• [Collected data entries]
■ ■ ■ ■ ■

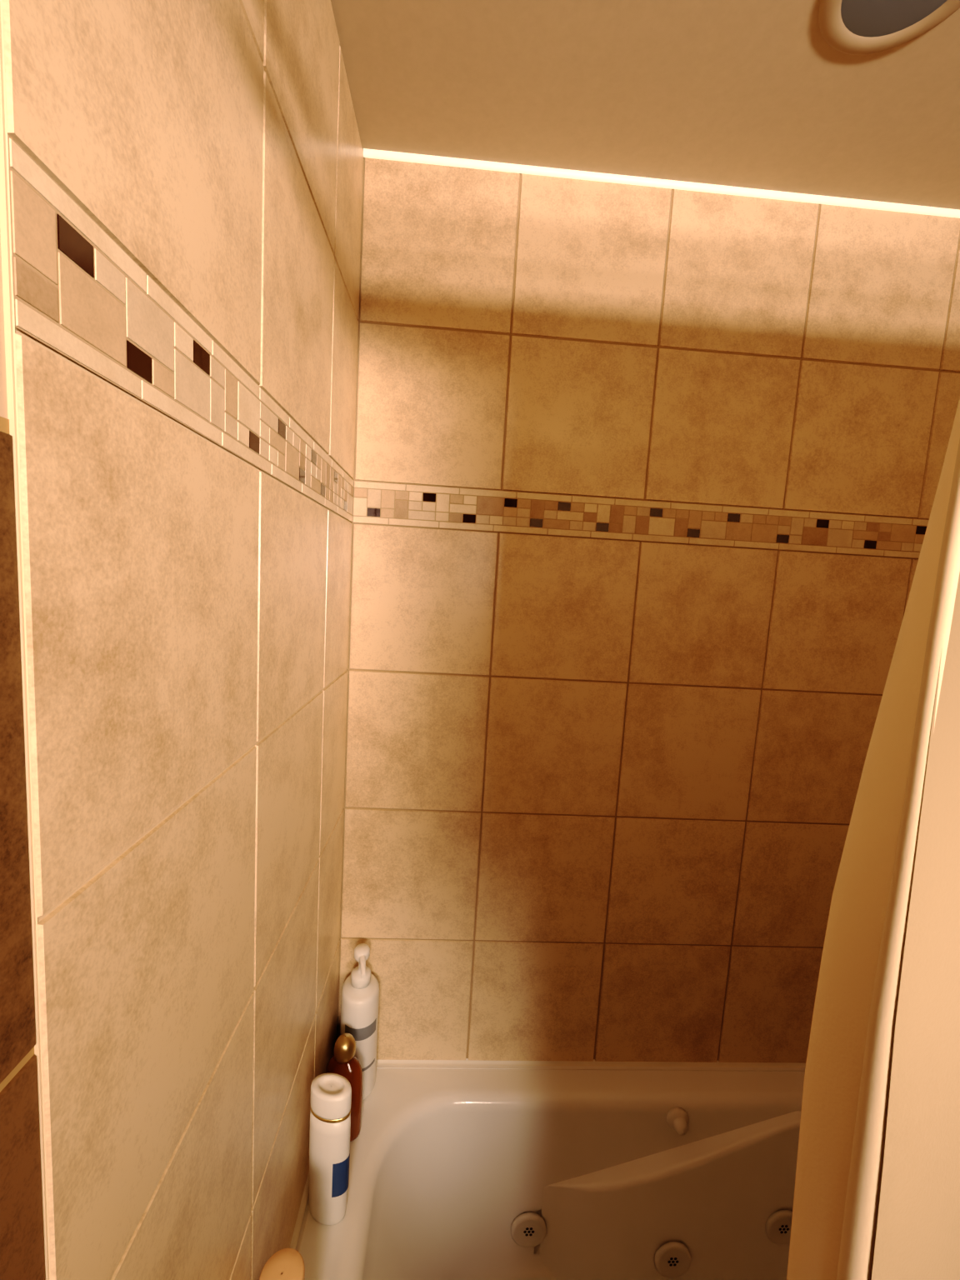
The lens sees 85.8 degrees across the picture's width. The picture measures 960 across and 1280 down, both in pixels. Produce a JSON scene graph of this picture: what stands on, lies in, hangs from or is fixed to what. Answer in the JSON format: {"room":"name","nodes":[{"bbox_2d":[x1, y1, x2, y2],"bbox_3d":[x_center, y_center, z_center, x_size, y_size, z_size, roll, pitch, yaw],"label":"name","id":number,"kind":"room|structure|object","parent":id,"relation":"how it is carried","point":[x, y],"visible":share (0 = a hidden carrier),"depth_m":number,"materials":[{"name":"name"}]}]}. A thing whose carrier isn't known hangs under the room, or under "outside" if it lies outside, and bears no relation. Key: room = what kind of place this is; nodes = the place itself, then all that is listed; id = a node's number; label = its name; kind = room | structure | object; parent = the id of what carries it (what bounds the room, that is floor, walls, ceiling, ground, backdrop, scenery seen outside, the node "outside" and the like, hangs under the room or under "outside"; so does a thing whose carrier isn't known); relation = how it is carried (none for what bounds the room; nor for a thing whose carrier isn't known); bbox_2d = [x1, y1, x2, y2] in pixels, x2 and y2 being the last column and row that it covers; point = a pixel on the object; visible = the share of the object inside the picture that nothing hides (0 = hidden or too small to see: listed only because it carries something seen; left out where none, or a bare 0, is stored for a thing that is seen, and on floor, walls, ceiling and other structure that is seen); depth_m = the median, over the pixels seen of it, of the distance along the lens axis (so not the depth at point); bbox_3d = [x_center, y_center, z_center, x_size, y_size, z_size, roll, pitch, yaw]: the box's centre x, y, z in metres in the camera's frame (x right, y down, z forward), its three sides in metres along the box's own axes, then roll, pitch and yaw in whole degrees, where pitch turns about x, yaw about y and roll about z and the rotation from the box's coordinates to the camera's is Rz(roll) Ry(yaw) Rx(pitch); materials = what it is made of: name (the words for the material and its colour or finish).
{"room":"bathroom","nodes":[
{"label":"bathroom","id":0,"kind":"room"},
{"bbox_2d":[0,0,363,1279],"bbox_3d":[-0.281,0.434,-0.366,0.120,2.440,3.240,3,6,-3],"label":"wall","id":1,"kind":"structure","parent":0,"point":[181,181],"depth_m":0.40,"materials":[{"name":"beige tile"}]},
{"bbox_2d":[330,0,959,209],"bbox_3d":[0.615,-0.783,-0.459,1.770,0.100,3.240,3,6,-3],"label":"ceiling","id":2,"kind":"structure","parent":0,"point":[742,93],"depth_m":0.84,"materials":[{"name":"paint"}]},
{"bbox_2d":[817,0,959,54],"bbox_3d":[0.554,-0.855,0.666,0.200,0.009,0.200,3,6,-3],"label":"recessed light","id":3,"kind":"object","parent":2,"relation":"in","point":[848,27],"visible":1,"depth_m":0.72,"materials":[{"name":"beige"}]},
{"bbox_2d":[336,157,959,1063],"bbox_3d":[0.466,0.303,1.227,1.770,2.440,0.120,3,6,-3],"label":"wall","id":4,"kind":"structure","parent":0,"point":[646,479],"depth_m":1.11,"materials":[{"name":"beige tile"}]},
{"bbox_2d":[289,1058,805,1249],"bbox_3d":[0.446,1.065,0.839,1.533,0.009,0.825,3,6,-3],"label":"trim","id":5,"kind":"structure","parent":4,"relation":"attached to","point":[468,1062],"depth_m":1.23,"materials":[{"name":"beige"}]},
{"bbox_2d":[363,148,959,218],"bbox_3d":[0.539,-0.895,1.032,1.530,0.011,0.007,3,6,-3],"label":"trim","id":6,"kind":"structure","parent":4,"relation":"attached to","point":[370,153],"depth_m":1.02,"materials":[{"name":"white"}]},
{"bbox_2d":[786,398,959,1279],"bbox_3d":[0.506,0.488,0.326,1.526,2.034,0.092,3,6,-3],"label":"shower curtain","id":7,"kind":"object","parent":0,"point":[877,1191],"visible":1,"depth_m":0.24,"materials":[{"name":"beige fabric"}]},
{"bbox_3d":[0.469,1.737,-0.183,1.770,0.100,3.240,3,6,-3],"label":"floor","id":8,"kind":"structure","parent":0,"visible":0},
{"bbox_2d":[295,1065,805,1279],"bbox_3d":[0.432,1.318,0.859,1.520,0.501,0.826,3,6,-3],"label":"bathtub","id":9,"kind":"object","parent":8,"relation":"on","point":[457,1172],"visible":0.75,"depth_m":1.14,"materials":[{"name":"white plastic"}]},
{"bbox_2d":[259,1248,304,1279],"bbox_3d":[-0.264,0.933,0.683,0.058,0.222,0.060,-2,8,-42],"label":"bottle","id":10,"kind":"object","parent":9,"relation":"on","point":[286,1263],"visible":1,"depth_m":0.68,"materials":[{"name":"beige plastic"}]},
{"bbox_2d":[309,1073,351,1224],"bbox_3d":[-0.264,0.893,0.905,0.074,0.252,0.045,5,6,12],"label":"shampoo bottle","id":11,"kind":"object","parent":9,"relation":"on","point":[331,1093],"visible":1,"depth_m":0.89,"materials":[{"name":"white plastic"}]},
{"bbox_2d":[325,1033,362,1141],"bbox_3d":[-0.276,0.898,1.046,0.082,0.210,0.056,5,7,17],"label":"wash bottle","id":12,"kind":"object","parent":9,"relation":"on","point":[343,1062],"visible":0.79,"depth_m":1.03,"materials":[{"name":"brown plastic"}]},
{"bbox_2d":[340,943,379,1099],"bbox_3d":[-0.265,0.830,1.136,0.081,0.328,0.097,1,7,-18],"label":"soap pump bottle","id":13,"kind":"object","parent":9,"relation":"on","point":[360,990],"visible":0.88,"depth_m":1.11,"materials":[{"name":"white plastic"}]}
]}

■ ■ ■ ■ ■

• [REQUIRED WORK] In repeating the entries, exclude the pictures and alter nothing else.

• [TASK OUTPUT]
The lens sees 85.8 degrees across the picture's width. The picture measures 960 across and 1280 down, both in pixels. Produce a JSON scene graph of this picture: what stands on, lies in, hangs from or is fixed to what. Answer in the JSON format: {"room":"name","nodes":[{"bbox_2d":[x1, y1, x2, y2],"bbox_3d":[x_center, y_center, z_center, x_size, y_size, z_size, roll, pitch, yaw],"label":"name","id":number,"kind":"room|structure|object","parent":id,"relation":"how it is carried","point":[x, y],"visible":share (0 = a hidden carrier),"depth_m":number,"materials":[{"name":"name"}]}]}. A thing whose carrier isn't known hangs under the room, or under "outside" if it lies outside, and bears no relation. Key: room = what kind of place this is; nodes = the place itself, then all that is listed; id = a node's number; label = its name; kind = room | structure | object; parent = the id of what carries it (what bounds the room, that is floor, walls, ceiling, ground, backdrop, scenery seen outside, the node "outside" and the like, hangs under the room or under "outside"; so does a thing whose carrier isn't known); relation = how it is carried (none for what bounds the room; nor for a thing whose carrier isn't known); bbox_2d = [x1, y1, x2, y2] in pixels, x2 and y2 being the last column and row that it covers; point = a pixel on the object; visible = the share of the object inside the picture that nothing hides (0 = hidden or too small to see: listed only because it carries something seen; left out where none, or a bare 0, is stored for a thing that is seen, and on floor, walls, ceiling and other structure that is seen); depth_m = the median, over the pixels seen of it, of the distance along the lens axis (so not the depth at point); bbox_3d = [x_center, y_center, z_center, x_size, y_size, z_size, roll, pitch, yaw]: the box's centre x, y, z in metres in the camera's frame (x right, y down, z forward), its three sides in metres along the box's own axes, then roll, pitch and yaw in whole degrees, where pitch turns about x, yaw about y and roll about z and the rotation from the box's coordinates to the camera's is Rz(roll) Ry(yaw) Rx(pitch); materials = what it is made of: name (the words for the material and its colour or finish).
{"room":"bathroom","nodes":[
{"label":"bathroom","id":0,"kind":"room"},
{"bbox_2d":[0,0,363,1279],"bbox_3d":[-0.281,0.434,-0.366,0.120,2.440,3.240,3,6,-3],"label":"wall","id":1,"kind":"structure","parent":0,"point":[181,181],"depth_m":0.40,"materials":[{"name":"beige tile"}]},
{"bbox_2d":[330,0,959,209],"bbox_3d":[0.615,-0.783,-0.459,1.770,0.100,3.240,3,6,-3],"label":"ceiling","id":2,"kind":"structure","parent":0,"point":[742,93],"depth_m":0.84,"materials":[{"name":"paint"}]},
{"bbox_2d":[817,0,959,54],"bbox_3d":[0.554,-0.855,0.666,0.200,0.009,0.200,3,6,-3],"label":"recessed light","id":3,"kind":"object","parent":2,"relation":"in","point":[848,27],"visible":1,"depth_m":0.72,"materials":[{"name":"beige"}]},
{"bbox_2d":[336,157,959,1063],"bbox_3d":[0.466,0.303,1.227,1.770,2.440,0.120,3,6,-3],"label":"wall","id":4,"kind":"structure","parent":0,"point":[646,479],"depth_m":1.11,"materials":[{"name":"beige tile"}]},
{"bbox_2d":[289,1058,805,1249],"bbox_3d":[0.446,1.065,0.839,1.533,0.009,0.825,3,6,-3],"label":"trim","id":5,"kind":"structure","parent":4,"relation":"attached to","point":[468,1062],"depth_m":1.23,"materials":[{"name":"beige"}]},
{"bbox_2d":[363,148,959,218],"bbox_3d":[0.539,-0.895,1.032,1.530,0.011,0.007,3,6,-3],"label":"trim","id":6,"kind":"structure","parent":4,"relation":"attached to","point":[370,153],"depth_m":1.02,"materials":[{"name":"white"}]},
{"bbox_2d":[786,398,959,1279],"bbox_3d":[0.506,0.488,0.326,1.526,2.034,0.092,3,6,-3],"label":"shower curtain","id":7,"kind":"object","parent":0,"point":[877,1191],"visible":1,"depth_m":0.24,"materials":[{"name":"beige fabric"}]},
{"bbox_3d":[0.469,1.737,-0.183,1.770,0.100,3.240,3,6,-3],"label":"floor","id":8,"kind":"structure","parent":0,"visible":0},
{"bbox_2d":[295,1065,805,1279],"bbox_3d":[0.432,1.318,0.859,1.520,0.501,0.826,3,6,-3],"label":"bathtub","id":9,"kind":"object","parent":8,"relation":"on","point":[457,1172],"visible":0.75,"depth_m":1.14,"materials":[{"name":"white plastic"}]},
{"bbox_2d":[259,1248,304,1279],"bbox_3d":[-0.264,0.933,0.683,0.058,0.222,0.060,-2,8,-42],"label":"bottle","id":10,"kind":"object","parent":9,"relation":"on","point":[286,1263],"visible":1,"depth_m":0.68,"materials":[{"name":"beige plastic"}]},
{"bbox_2d":[309,1073,351,1224],"bbox_3d":[-0.264,0.893,0.905,0.074,0.252,0.045,5,6,12],"label":"shampoo bottle","id":11,"kind":"object","parent":9,"relation":"on","point":[331,1093],"visible":1,"depth_m":0.89,"materials":[{"name":"white plastic"}]},
{"bbox_2d":[325,1033,362,1141],"bbox_3d":[-0.276,0.898,1.046,0.082,0.210,0.056,5,7,17],"label":"wash bottle","id":12,"kind":"object","parent":9,"relation":"on","point":[343,1062],"visible":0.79,"depth_m":1.03,"materials":[{"name":"brown plastic"}]},
{"bbox_2d":[340,943,379,1099],"bbox_3d":[-0.265,0.830,1.136,0.081,0.328,0.097,1,7,-18],"label":"soap pump bottle","id":13,"kind":"object","parent":9,"relation":"on","point":[360,990],"visible":0.88,"depth_m":1.11,"materials":[{"name":"white plastic"}]}
]}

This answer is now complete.